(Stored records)

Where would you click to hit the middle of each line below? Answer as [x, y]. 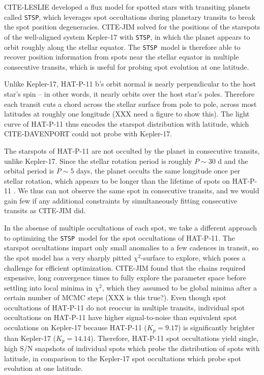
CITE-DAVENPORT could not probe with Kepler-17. [88, 134]
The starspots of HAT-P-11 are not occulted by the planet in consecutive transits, [132, 150]
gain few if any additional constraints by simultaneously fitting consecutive [121, 200]
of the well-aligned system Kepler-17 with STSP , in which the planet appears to [127, 36]
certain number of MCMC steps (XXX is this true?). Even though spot [115, 297]
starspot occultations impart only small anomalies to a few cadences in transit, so [131, 248]
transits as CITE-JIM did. [45, 210]
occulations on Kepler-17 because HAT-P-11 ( [76, 327]
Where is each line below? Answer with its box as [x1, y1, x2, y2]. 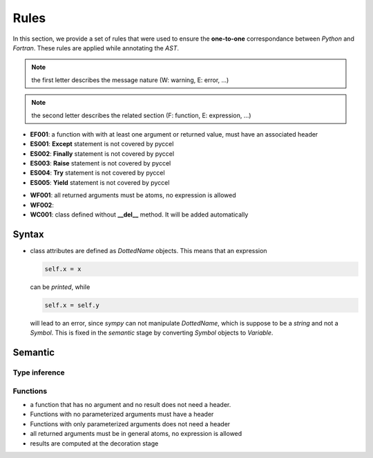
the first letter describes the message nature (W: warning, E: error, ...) [31, 76, 229, 84]
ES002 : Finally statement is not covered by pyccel [30, 149, 175, 158]
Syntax [12, 228, 44, 240]
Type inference [12, 368, 65, 377]
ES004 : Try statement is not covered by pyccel [30, 169, 165, 177]
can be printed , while [30, 283, 90, 291]
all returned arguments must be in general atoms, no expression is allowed [30, 430, 242, 438]
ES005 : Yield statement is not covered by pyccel [30, 178, 170, 186]
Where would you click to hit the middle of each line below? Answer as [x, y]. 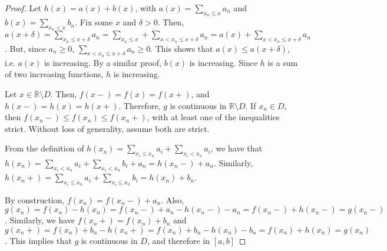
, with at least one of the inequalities [213, 117]
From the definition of [44, 148]
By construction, [35, 199]
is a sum [283, 62]
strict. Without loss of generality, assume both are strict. [107, 128]
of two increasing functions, [54, 74]
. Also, [173, 199]
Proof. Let [23, 8]
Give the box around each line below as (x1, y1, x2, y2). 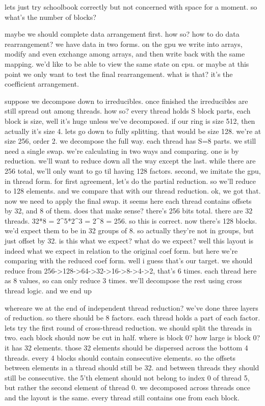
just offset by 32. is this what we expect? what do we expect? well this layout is (5, 235, 254, 246)
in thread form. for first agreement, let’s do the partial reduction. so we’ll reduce (5, 175, 256, 186)
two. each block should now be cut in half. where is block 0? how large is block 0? (5, 332, 260, 343)
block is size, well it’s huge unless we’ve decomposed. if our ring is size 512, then (5, 115, 255, 126)
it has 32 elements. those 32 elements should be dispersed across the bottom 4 (5, 342, 248, 353)
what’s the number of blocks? (5, 11, 96, 22)
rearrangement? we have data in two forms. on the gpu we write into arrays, (5, 38, 243, 49)
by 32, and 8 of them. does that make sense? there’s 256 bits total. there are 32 (5, 205, 253, 216)
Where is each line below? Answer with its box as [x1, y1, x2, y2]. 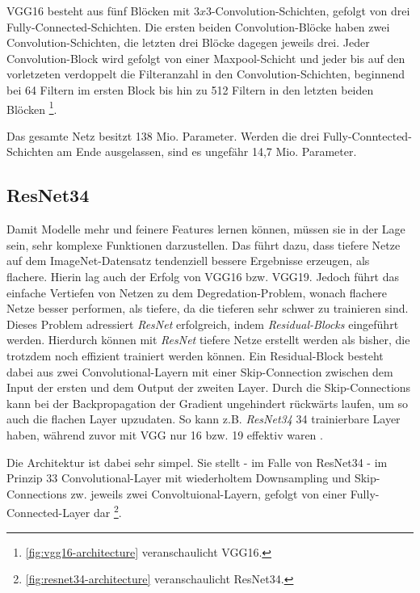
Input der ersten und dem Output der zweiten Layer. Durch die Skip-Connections [6, 379, 411, 396]
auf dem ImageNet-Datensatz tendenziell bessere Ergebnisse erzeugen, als [6, 252, 370, 269]
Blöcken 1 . [6, 98, 57, 117]
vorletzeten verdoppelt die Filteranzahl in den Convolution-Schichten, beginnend [6, 65, 405, 82]
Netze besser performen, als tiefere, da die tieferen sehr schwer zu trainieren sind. [6, 300, 409, 317]
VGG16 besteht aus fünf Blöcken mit [6, 2, 191, 19]
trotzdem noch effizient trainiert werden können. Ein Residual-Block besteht [6, 347, 384, 364]
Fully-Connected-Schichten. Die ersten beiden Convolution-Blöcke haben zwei [6, 18, 390, 35]
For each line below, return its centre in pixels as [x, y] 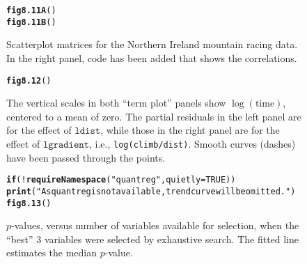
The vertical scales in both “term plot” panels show [116, 103]
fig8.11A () [31, 10]
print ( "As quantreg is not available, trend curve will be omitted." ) [151, 191]
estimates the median [52, 253]
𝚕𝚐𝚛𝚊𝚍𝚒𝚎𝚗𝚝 [66, 145]
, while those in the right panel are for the [190, 130]
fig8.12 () [29, 80]
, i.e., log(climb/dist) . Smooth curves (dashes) [192, 143]
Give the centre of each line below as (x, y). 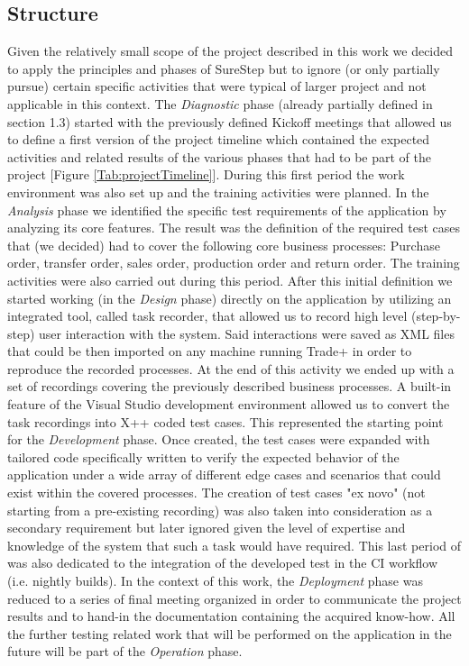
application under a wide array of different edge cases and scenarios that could (224, 474)
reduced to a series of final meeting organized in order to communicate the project (234, 598)
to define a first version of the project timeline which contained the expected (219, 139)
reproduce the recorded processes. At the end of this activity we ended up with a (231, 368)
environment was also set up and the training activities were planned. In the (218, 192)
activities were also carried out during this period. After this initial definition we (230, 280)
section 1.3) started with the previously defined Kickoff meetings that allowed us (230, 121)
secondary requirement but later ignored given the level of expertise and (207, 528)

**ACTIVITY:** Exclude the pictures and reproduce every entry exactly.

**TASK SOLUTION:**
Where would you click to hit the middle of each line below? Answer as [x, y]. 
CITE-DAVENPORT could not probe with Kepler-17. [88, 134]
The starspots of HAT-P-11 are not occulted by the planet in consecutive transits, [132, 150]
gain few if any additional constraints by simultaneously fitting consecutive [121, 200]
of the well-aligned system Kepler-17 with STSP , in which the planet appears to [127, 36]
certain number of MCMC steps (XXX is this true?). Even though spot [115, 297]
starspot occultations impart only small anomalies to a few cadences in transit, so [131, 248]
transits as CITE-JIM did. [45, 210]
occulations on Kepler-17 because HAT-P-11 ( [76, 327]
Where is each line below? Answer with its box as [x1, y1, x2, y2]. 
the first letter describes the message nature (W: warning, E: error, ...) [31, 76, 229, 84]
ES002 : Finally statement is not covered by pyccel [30, 149, 175, 158]
Syntax [12, 228, 44, 240]
Type inference [12, 368, 65, 377]
ES004 : Try statement is not covered by pyccel [30, 169, 165, 177]
can be printed , while [30, 283, 90, 291]
all returned arguments must be in general atoms, no expression is allowed [30, 430, 242, 438]
ES005 : Yield statement is not covered by pyccel [30, 178, 170, 186]
Where would you click to hit the middle of each line below? Answer as [x, y]. 
, with at least one of the inequalities [213, 117]
From the definition of [44, 148]
By construction, [35, 199]
is a sum [283, 62]
strict. Without loss of generality, assume both are strict. [107, 128]
of two increasing functions, [54, 74]
. Also, [173, 199]
Proof. Let [23, 8]
Give the box around each line below as (x1, y1, x2, y2). 
just offset by 32. is this what we expect? what do we expect? well this layout is (5, 235, 254, 246)
in thread form. for first agreement, let’s do the partial reduction. so we’ll reduce (5, 175, 256, 186)
two. each block should now be cut in half. where is block 0? how large is block 0? (5, 332, 260, 343)
block is size, well it’s huge unless we’ve decomposed. if our ring is size 512, then (5, 115, 255, 126)
it has 32 elements. those 32 elements should be dispersed across the bottom 4 (5, 342, 248, 353)
what’s the number of blocks? (5, 11, 96, 22)
rearrangement? we have data in two forms. on the gpu we write into arrays, (5, 38, 243, 49)
by 32, and 8 of them. does that make sense? there’s 256 bits total. there are 32 (5, 205, 253, 216)
Where is each line below? Answer with its box as [x1, y1, x2, y2]. 
Input der ersten und dem Output der zweiten Layer. Durch die Skip-Connections [6, 379, 411, 396]
auf dem ImageNet-Datensatz tendenziell bessere Ergebnisse erzeugen, als [6, 252, 370, 269]
Blöcken 1 . [6, 98, 57, 117]
vorletzeten verdoppelt die Filteranzahl in den Convolution-Schichten, beginnend [6, 65, 405, 82]
Netze besser performen, als tiefere, da die tieferen sehr schwer zu trainieren sind. [6, 300, 409, 317]
VGG16 besteht aus fünf Blöcken mit [6, 2, 191, 19]
trotzdem noch effizient trainiert werden können. Ein Residual-Block besteht [6, 347, 384, 364]
Fully-Connected-Schichten. Die ersten beiden Convolution-Blöcke haben zwei [6, 18, 390, 35]
For each line below, return its centre in pixels as [x, y] 
The vertical scales in both “term plot” panels show [116, 103]
fig8.11A () [31, 10]
print ( "As quantreg is not available, trend curve will be omitted." ) [151, 191]
estimates the median [52, 253]
𝚕𝚐𝚛𝚊𝚍𝚒𝚎𝚗𝚝 [66, 145]
, while those in the right panel are for the [190, 130]
fig8.12 () [29, 80]
, i.e., log(climb/dist) . Smooth curves (dashes) [192, 143]
Give the centre of each line below as (x, y). 
application under a wide array of different edge cases and scenarios that could (224, 474)
reduced to a series of final meeting organized in order to communicate the project (234, 598)
to define a first version of the project timeline which contained the expected (219, 139)
reproduce the recorded processes. At the end of this activity we ended up with a (231, 368)
environment was also set up and the training activities were planned. In the (218, 192)
activities were also carried out during this period. After this initial definition we (230, 280)
section 1.3) started with the previously defined Kickoff meetings that allowed us (230, 121)
secondary requirement but later ignored given the level of expertise and (207, 528)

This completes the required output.